Now, Tesla Motors has opened a "supercharger" station in Burlington, allowing Moreno and other Tesla owners to charge quickly for free, for life.
All of it cost Moreno a pretty penny. He won't say what he paid for the car -- the Model S sells for between $70,000 and $117,000, depending on options. Moreno's solar power system cost $30,000 in 2009.
It's worth it, he said.
"I've prepaid for all of my fuel for the next 30 years," said Moreno, a systems engineer for Microsoft.
Moreno attended a ribbon cutting on Thursday for the Burlington superchargers in the parking lot of the Fairfield Inn and Suites Marriott at 9384 Old Highway 99, off I-5 at Cook Road.
The electric car company plans to rapidly expand its charging station network in the next couple of years. Burlington was chosen because it's strategically located roughly halfway between Vancouver, B.C., and Seattle, company officials say. Eight supercharger outlets are available at the hotel, located next to two restaurants and a gas station.
The Palo Alto, Calif.-based company opened another charging station in Centralia last week. The two stations are Tesla's first in the Pacific Northwest and bring the company's total nationwide to 15 -- eight in California, four on the East Coast and one in Illinois.
The company aims to have stations enabling coast-to-coast travel on the Tesla network alone by the end of this year and stations covering most of the U.S. and parts of Canada by 2015.
The chargers can bring a Tesla from empty to full in 30 minutes, with 80 percent of that coming in the first 20 minutes, company officials say. The Model S has a range of 230 to 300 miles, depending on the version.
The only other all-electric vehicle on the U.S. market, the Nissan Leaf, has a range of up to about 100 miles. It's also considerably less expensive, about $30,000 to $35,000, depending on the model. The plug-in-gasoline hybrid Chevy Volt is comparable in price to the Leaf, with an all-electric range of about 35 miles.
A federal tax incentive can cut as much as $7,500 off the price of any electric car or hybrid.
Access to the superchargers is free for drivers of the higher-end Tesla versions, while for the lower end it's an extra $2,000 option.
The slowest way to charge is with a standard 110-volt outlet at home, which takes eight to 10 hours. A 240-volt outlet, such as the type used with a washer or dryer, can cut the time in half.
The Tesla chargers are 480 volts. While that's the same amount as carried by DC or "level three" outlets installed at many public charging stations, the Tesla chargers are equipped to deliver more electricity into the battery, company spokesman Patrick Jones said.
This makes the Tesla chargers twice as fast as the DC chargers, said Tonia Buell, a spokeswoman for the state's portion of the West Coast Electric Highway program it shares with Oregon.
The state recently finished installing chargers in six locations on I-5, four on U.S. 2 and two on I-90, Buell said.

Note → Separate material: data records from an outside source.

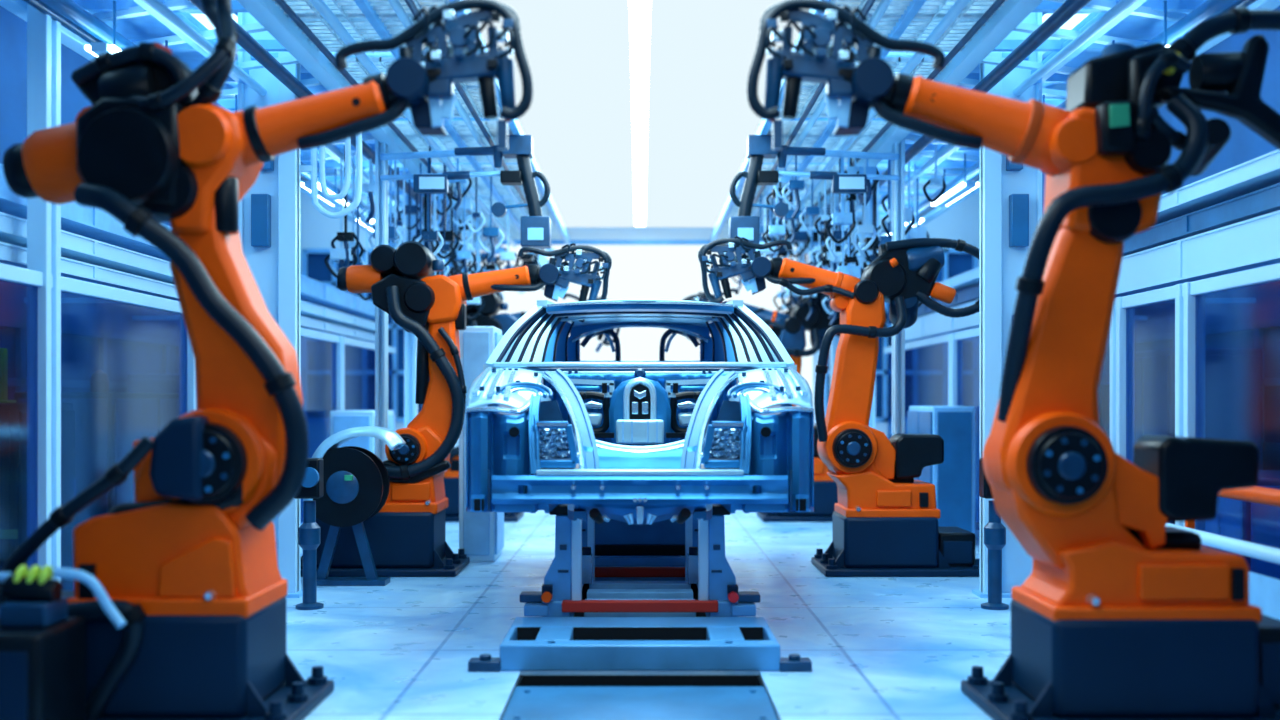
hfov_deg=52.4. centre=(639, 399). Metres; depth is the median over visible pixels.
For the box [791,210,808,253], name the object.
fitting
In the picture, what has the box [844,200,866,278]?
fitting
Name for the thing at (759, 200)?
fitting
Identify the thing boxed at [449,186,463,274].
fitting
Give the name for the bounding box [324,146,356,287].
fitting
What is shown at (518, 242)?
trim
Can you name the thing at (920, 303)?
fitting
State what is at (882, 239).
fitting
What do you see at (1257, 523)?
storage cabinet
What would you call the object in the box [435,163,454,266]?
fitting
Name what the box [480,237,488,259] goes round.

One of the U.S. 2 stations is at the visitors' center in Sultan.
Each has at least one DC charger and a slower, 240-volt outlet, which will cost less for users and take four to six hours for a full charge. Use of these outlets currently is free, with a fee eventually planned.

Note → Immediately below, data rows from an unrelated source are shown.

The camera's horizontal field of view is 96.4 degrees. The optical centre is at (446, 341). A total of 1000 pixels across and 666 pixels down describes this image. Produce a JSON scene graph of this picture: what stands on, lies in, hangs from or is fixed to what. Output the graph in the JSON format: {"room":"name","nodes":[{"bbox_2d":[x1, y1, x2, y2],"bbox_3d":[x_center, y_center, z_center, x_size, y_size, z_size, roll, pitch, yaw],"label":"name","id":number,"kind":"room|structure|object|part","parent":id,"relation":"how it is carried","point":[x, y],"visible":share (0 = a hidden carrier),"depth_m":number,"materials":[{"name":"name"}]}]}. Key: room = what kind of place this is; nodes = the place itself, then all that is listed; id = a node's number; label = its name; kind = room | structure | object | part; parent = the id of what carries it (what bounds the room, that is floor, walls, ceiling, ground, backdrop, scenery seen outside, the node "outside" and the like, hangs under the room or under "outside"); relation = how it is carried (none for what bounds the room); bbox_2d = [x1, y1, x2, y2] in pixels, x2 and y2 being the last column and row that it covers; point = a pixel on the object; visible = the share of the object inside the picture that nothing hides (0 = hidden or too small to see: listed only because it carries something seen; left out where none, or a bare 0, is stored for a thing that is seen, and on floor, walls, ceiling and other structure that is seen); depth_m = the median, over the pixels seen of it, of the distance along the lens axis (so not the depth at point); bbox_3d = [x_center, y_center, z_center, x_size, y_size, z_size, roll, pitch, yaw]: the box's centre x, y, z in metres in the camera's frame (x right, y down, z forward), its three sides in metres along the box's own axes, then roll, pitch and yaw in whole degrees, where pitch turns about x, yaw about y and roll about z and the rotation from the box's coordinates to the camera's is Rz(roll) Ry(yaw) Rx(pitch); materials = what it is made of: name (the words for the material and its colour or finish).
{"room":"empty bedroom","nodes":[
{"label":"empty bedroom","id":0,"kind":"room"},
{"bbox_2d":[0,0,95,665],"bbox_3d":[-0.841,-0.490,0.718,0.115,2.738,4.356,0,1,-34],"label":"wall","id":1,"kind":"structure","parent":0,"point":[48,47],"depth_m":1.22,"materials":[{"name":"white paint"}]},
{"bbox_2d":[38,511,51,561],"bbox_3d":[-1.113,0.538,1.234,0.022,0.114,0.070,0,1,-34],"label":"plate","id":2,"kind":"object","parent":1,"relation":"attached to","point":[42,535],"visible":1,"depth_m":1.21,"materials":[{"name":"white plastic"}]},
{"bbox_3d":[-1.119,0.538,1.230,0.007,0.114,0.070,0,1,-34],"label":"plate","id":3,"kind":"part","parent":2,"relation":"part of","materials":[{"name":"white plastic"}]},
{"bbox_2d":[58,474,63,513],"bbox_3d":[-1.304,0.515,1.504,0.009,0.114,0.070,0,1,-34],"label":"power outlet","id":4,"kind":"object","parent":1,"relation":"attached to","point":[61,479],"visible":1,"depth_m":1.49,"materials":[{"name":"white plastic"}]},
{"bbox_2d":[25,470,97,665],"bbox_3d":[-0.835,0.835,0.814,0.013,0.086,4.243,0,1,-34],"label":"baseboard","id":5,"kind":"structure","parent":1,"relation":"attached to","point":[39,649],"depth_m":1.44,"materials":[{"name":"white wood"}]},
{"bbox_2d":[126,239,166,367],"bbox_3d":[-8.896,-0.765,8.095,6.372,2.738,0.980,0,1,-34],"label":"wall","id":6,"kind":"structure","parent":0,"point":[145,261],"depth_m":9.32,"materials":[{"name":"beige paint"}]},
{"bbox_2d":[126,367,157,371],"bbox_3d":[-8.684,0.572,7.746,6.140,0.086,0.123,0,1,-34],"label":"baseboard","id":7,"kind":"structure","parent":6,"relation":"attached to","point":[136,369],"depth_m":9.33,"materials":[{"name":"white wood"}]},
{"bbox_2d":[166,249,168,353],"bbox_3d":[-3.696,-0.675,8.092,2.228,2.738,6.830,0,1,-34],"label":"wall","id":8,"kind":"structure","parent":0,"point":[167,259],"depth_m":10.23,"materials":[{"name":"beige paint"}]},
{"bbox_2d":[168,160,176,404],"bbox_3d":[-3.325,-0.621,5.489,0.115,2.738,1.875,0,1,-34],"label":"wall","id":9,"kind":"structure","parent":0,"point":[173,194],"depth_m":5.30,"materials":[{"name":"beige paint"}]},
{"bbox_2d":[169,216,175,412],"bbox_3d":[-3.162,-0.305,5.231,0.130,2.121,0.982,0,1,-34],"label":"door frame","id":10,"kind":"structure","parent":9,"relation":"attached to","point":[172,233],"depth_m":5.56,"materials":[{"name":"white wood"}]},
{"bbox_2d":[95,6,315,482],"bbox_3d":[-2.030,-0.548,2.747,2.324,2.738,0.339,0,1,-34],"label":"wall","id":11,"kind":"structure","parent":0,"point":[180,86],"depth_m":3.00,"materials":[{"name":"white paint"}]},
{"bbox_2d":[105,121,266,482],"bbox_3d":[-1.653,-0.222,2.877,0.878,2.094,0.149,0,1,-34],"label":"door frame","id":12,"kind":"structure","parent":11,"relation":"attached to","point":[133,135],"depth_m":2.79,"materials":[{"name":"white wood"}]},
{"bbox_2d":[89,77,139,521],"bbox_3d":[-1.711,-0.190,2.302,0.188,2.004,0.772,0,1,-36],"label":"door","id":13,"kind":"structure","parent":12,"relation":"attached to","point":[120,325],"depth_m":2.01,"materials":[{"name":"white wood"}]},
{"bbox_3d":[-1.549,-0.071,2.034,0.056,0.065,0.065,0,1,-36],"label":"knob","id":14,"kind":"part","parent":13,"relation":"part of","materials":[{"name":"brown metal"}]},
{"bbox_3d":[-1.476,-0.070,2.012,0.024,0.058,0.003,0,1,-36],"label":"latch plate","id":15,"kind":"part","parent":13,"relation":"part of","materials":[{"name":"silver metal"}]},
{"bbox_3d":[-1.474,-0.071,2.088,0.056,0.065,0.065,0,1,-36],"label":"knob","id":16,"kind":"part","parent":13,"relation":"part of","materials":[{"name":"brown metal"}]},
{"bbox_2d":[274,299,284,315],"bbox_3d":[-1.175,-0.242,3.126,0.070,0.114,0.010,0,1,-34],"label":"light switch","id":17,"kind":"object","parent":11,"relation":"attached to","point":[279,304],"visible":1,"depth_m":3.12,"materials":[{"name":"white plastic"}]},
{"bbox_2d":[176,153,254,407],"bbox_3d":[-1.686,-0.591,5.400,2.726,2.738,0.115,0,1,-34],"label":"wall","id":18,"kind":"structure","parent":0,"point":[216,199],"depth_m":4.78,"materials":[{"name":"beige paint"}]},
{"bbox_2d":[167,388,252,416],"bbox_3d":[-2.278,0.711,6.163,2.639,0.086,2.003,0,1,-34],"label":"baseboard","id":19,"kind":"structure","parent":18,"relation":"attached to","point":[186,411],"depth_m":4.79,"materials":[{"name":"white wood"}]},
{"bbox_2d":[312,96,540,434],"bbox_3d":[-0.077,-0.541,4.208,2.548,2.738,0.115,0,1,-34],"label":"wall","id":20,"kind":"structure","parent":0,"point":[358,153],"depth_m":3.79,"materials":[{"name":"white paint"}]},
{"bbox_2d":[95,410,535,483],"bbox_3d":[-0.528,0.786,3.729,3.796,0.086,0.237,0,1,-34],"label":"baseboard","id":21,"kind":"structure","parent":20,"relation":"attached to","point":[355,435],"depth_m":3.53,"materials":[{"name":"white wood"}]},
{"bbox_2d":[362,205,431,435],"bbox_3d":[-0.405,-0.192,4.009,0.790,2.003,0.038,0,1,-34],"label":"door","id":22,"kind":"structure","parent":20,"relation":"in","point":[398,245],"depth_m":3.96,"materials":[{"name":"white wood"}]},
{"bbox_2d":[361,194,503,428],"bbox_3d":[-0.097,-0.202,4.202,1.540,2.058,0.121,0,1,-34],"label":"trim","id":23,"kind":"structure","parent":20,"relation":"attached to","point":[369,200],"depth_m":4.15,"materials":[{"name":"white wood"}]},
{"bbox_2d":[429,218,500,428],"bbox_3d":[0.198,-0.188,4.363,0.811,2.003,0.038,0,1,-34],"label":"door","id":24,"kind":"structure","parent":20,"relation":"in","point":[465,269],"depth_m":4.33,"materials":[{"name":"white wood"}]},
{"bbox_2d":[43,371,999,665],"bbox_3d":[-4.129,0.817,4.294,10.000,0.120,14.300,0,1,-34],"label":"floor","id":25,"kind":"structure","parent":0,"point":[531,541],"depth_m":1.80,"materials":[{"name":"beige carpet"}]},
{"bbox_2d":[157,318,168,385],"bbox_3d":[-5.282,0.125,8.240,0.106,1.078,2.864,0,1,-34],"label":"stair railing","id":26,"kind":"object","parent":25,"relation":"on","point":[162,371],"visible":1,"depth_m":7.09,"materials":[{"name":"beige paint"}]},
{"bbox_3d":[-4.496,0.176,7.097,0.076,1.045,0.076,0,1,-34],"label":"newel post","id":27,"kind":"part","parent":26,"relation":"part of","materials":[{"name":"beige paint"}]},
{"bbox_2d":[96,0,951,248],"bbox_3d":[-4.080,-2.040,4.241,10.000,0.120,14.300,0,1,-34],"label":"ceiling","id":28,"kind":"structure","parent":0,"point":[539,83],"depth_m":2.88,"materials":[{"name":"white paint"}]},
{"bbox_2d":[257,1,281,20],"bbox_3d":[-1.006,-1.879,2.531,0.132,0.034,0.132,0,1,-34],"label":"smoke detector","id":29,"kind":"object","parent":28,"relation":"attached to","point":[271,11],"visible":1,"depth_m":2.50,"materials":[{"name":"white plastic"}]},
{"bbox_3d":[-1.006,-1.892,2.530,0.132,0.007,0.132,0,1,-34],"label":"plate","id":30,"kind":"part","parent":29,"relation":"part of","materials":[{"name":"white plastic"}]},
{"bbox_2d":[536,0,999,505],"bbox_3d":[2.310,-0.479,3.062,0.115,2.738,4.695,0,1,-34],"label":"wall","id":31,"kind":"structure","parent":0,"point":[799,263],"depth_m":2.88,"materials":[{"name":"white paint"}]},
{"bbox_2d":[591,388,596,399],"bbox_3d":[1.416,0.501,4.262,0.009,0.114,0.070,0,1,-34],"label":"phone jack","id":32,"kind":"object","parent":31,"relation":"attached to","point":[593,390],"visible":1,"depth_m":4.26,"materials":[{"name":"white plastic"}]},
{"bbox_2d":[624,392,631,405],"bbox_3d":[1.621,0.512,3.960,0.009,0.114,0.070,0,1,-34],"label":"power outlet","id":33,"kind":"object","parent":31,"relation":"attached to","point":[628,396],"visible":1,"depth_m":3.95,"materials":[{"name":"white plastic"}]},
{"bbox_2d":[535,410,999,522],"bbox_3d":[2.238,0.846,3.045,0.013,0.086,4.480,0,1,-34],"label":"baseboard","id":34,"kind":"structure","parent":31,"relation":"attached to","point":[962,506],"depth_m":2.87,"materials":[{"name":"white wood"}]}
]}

More charging outlets are springing up in urban areas all the time, including in Snohomish County. Most are located at shopping centers or in parking areas at government buildings, such as the parking garage at the Snohomish County complex in downtown Everett. Most public chargers are the 240-volt version.
Tesla drivers can use the non-Tesla outlets with an adapter plug, but drivers of other electric vehicles won't be able to juice up at the Tesla outlets, said Ali Millrod, manager of the Tesla office in Bellevue.
Charging the vehicle at home, while not free, is cheap compared to buying gasoline. Moreno figures he spends about $22 in electricity to drive 1,000 miles.
While using the superchargers for road trips is fine, it's not good for the car's battery to use it frequently, Millrod said.
"It's blasting direct DC to your battery pack," she said. "It's like an adrenaline shot for your battery."
Tesla has plans for new cars in the works. The Model X, comparably priced to the Model S, is a larger version that's been called a combination sedan-SUV. It's scheduled to roll out at the end of next year.
Anyone who wants a Tesla that's comparable in price to a Leaf may be able to get one in a couple of years. The company is designing a smaller, less pricey sedan, though it likely will have less range than the Model S or X, officials said.
"Our goal is mass production," said Troy Jones, Tesla's regional manager for the Northwest.
Gary and Gloria Price of Snohomish bought a Model S a few months ago. They're thrilled with it so far, Gloria Price said.
The worst thing has been getting stopped and questioned about it everywhere she goes, she said, such as grocery store parking lots.
"I don't mind," she said. "It's been fun."